By Krissi Danielsson, About.com

Updated March 24, 2009

About.com Health's Disease and Condition content is reviewed by the Medical Review Board

When miscarriage strikes, sometimes the hardest people to talk to about it are your other children. Depending on the age of your children, whether you told them about the pregnancy or not, you may need to say something -- and even as the parent, it might be hard to figure out what that is. Here are some things to keep in mind when talking to your other kids about a miscarriage or stillbirth:

Older Children

If your other children are teenagers (or preteens), the best thing to do is be upfront and explain what happened in terms that they can understand. Reassure them that you are fine and that the miscarriage or stillbirth does not mean anything is wrong with you; let them know that these things just happen sometimes. Talk about the reasons why miscarriage and stillbirth happen, and explain that nothing could have been done differently to prevent the loss.

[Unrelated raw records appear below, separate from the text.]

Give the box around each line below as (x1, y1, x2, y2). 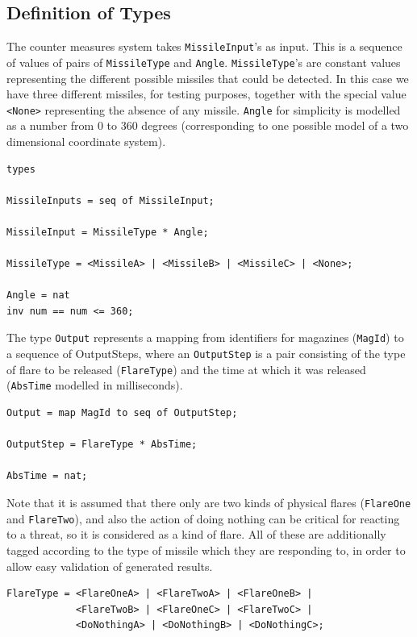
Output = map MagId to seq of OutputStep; (6, 407, 238, 419)
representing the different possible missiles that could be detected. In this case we (6, 69, 409, 86)
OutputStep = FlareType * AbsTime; (6, 439, 198, 451)
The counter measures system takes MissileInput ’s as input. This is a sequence (6, 38, 402, 55)
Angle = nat (6, 289, 70, 302)
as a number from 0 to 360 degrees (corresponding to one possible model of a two (6, 117, 409, 134)
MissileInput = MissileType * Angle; (6, 226, 209, 238)
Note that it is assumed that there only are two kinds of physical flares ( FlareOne (6, 494, 411, 511)

Recognize that your older children may grieve the loss of the baby along with you. The baby you lost was your older child's brother or sister, and he or she may feel a sense of loss when hearing the news of the miscarriage.

Younger Children

For younger children, if you told them about the pregnancy before the loss, you will need to explain that something happened. Again, be sure to use words they understand. Young children might not understand words like "miscarriage" and might need explanations in simpler terms.

If your children are too young to understand the concept of pregnancy, or if you did not tell your children about the pregnancy, you may choose not to divulge information about the miscarriage. Remember, though, that children tend to pick up on the emotions of the adults around them, so try to be understanding if your young children act more clingy or upset than usual. They may be picking up on the fact that you feel sad, in which case you may need to give them some sort of explanation.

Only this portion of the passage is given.